On petition for rehearing, appellants, in addition to the arguments already advanced, insist that the statute permitting attachment only in the absence of security has no application to an indorser of a secured promissory note. Conceding that this were true, it could have no application to the facts here. Appellants did not sue as indorsers but they sued upon the secured contract between the immediate parties, pleading themselves the owners and holders of the particular note, and praying enforcement of all its terms, including the payment of attorney's fees. They stand, therefore, in the shoes of the original payee holding mortgage security.
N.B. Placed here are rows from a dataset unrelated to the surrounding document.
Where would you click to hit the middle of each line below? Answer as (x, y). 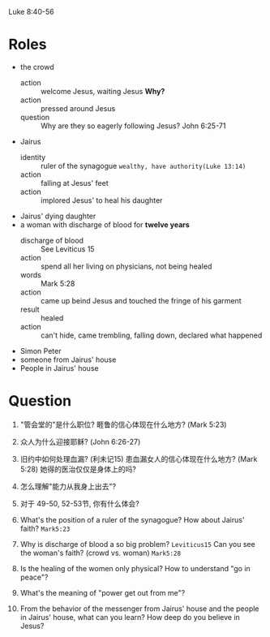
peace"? (34, 577)
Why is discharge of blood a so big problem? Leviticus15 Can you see (137, 544)
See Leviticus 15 (67, 249)
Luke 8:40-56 (31, 12)
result (30, 309)
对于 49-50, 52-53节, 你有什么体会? (80, 503)
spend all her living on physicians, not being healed (126, 266)
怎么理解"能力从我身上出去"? (68, 486)
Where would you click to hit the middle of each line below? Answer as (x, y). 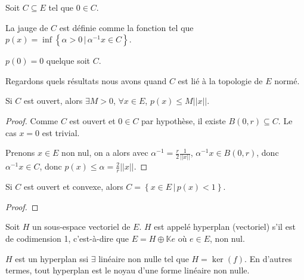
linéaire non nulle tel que (144, 258)
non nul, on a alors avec (105, 153)
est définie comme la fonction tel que (126, 27)
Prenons (20, 153)
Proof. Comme (32, 120)
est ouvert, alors (53, 101)
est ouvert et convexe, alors (74, 187)
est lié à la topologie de (220, 80)
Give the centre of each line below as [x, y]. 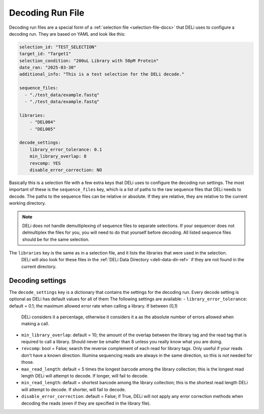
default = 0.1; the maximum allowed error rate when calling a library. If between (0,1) [93, 306]
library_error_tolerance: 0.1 [66, 149]
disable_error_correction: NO [66, 170]
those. [28, 362]
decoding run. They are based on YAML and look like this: [67, 34]
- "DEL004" [43, 122]
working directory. [27, 203]
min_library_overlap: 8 [58, 156]
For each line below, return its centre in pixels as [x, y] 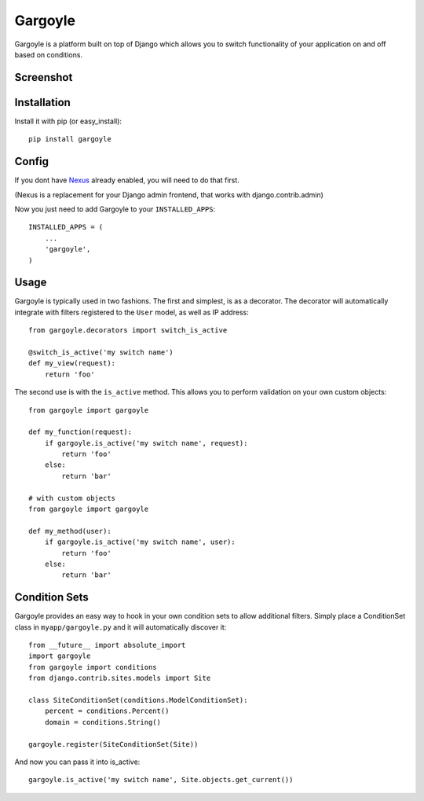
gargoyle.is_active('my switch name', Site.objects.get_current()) [161, 780]
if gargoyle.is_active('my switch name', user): [140, 542]
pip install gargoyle [70, 139]
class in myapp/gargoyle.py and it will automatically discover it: [121, 627]
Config [31, 162]
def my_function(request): [80, 432]
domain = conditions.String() [102, 722]
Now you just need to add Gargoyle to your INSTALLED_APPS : [115, 209]
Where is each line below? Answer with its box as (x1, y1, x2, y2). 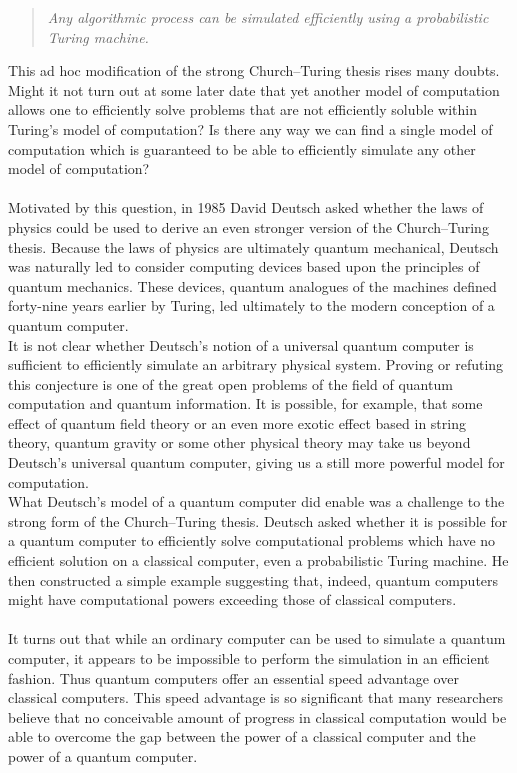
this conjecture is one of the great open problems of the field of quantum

They have seen fit to come into an Idaho court, seeking an ancillary remedy under Idaho laws upon a contract undertaken in Iowa. The Idaho statute imposes conditions. Before the remedy can be available, these conditions must be met. The incident condition is that the debt be unsecured. The situs of the security is therefore immaterial. The fact that the security lies in Iowa cannot strip the debt of its admitted attribute. To the contention that the statute has no extraterritorial operation, we assent. As was said in Walbridge v. Robinson, 22 Idaho 236,125 P. 812, 43 L.R.A., N.S., 240:
"Every statute is confined in its operation to the persons, property, rights, or contracts, which are within the territorial jurisdiction of the legislature which enacted it."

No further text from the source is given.